[Opening THE DATA section]
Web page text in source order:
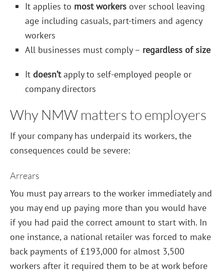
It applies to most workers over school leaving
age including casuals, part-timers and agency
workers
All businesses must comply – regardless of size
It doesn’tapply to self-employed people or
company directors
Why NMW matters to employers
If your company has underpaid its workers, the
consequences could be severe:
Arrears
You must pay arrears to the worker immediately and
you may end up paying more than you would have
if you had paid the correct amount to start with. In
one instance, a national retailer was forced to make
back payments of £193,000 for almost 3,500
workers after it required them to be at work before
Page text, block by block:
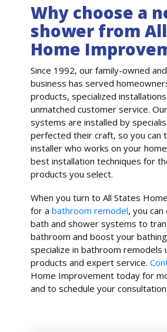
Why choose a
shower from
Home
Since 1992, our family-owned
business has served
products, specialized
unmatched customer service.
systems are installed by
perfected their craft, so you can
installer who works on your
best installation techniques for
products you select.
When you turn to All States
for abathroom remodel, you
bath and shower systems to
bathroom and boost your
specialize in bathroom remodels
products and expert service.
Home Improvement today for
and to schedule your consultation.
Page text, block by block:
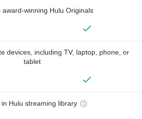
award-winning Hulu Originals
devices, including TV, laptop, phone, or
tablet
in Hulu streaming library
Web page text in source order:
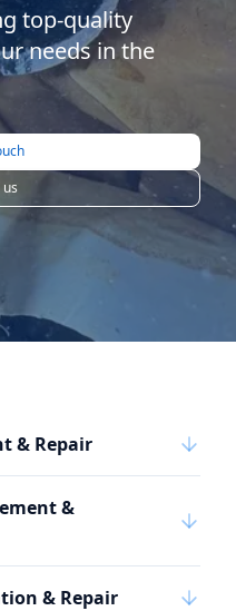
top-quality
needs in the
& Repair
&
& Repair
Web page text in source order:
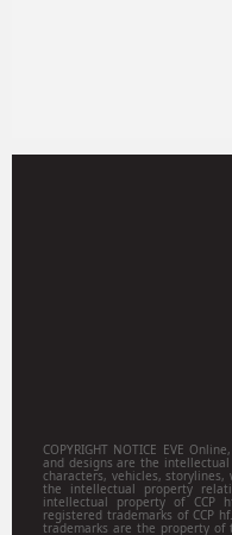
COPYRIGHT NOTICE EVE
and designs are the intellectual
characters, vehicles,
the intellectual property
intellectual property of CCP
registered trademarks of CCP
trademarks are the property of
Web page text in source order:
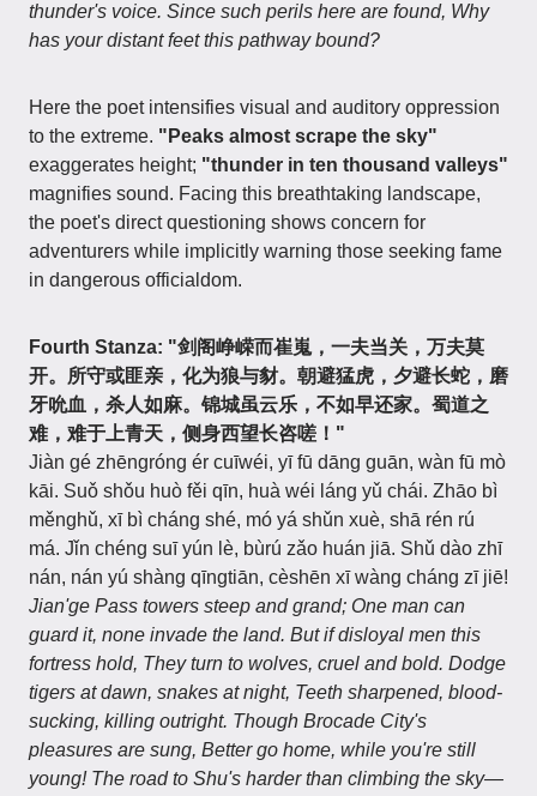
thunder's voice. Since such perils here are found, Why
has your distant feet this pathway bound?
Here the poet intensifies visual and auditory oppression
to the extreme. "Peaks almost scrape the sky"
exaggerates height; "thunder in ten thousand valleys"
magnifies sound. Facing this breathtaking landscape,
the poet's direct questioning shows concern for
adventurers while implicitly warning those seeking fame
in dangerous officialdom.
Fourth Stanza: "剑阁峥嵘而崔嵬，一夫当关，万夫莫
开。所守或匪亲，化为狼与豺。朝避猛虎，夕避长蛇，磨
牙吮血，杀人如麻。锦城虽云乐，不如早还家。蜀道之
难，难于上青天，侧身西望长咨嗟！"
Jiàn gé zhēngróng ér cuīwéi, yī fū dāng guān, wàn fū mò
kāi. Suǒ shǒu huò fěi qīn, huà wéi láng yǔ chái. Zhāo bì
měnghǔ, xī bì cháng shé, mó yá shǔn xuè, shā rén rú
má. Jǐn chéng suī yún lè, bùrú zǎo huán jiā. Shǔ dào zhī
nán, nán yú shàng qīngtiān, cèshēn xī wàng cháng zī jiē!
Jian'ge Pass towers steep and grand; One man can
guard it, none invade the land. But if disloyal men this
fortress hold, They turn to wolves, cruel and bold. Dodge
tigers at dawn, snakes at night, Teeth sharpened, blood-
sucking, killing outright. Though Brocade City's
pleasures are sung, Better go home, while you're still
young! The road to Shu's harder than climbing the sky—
[Closing THE DATA section]
WORK REQUEST:
Copy out every line from the data above in which the word "your" occurs.

RESULT OF THE TASK:
If your company has underpaid its workers, the
installer who works on your
bathroom and boost your
and to schedule your consultation.
has your distant feet this pathway bound?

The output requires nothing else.